Crédit Agricole Italia

Visa e Crédit Agricole Italia: una nuova campagna all’insegna dell’innovazione

La nuova campagna di Crédit Agricole Italia include la carta di debito evoluta su circuito Visa: globale, disponibile sui wallet digitali e utilizzabile sia online che nei negozi fisici

Si rafforza la partnership tra Visa e Crédit Agricole Italia per far evolvere la proposta di prodotti e servizi bancari, puntando sull’innovazione e sulla sicurezza, con la nuova offerta che mette a disposizione della clientela la nuova carta di debito evoluta a canone zero, oltre ad un conto online a canone zero e un conto deposito al 4% per 9 mesi, se sottoscritto entro il 30 novembre.

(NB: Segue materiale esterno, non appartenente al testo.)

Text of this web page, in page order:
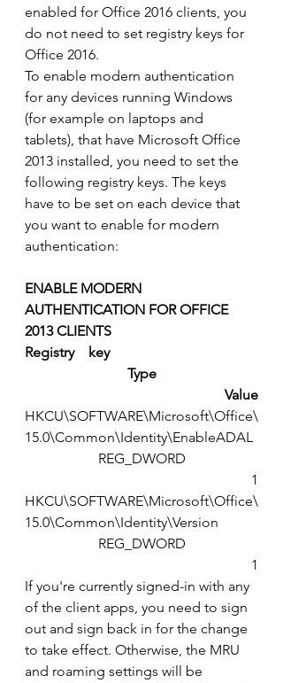
enabled for Office 2016 clients, you
do not need to set registry keys for
Office 2016.
To enable modern authentication
for any devices running Windows
(for example on laptops and
tablets), that have Microsoft Office
2013 installed, you need to set the
following registry keys. The keys
have to be set on each device that
you want to enable for modern
authentication:
ENABLE MODERN
AUTHENTICATION FOR OFFICE
2013 CLIENTS
Registry    key
Type
Value
HKCU\SOFTWARE\Microsoft\Office\
15.0\Common\Identity\EnableADAL
REG_DWORD
1
HKCU\SOFTWARE\Microsoft\Office\
15.0\Common\Identity\Version
REG_DWORD
1
If you're currently signed-in with any
of the client apps, you need to sign
out and sign back in for the change
to take effect. Otherwise, the MRU
and roaming settings will be

La carta di debito evoluta su circuito Visa, abilitata su tutti i dispositivi mobili e wearable, utilizzabile sia sul canale fisico che online, è, insieme al conto online e al conto deposito Crédit Agricole, protagonista di una campagna multisoggetto firmata dall’agenzia creativa milanese Mercurio GP che con le headline “una Carta che suona una meraviglia” e “una Carta che vive freestyle” vuole esprimere la modalità d’uso semplice e immediata della carta. La campagna sarà on air in punti strategici delle città selezionate, nelle stazioni dei mezzi pubblici, su tram, bus e metro, oltre che sui canali social e online.

Dedicata alla clientela consumer, la carta di debito evoluta Crédit Agricole su circuito Visa si avvale della capillarità globale della rete Visa, che consente di pagare in oltre 80 milioni di località in tutto il mondo e che connette 15.100 istituzioni finanziarie e fintech in più di 200 Paesi e territori e oltre 100 milioni di punti vendita dove Visa è accettata.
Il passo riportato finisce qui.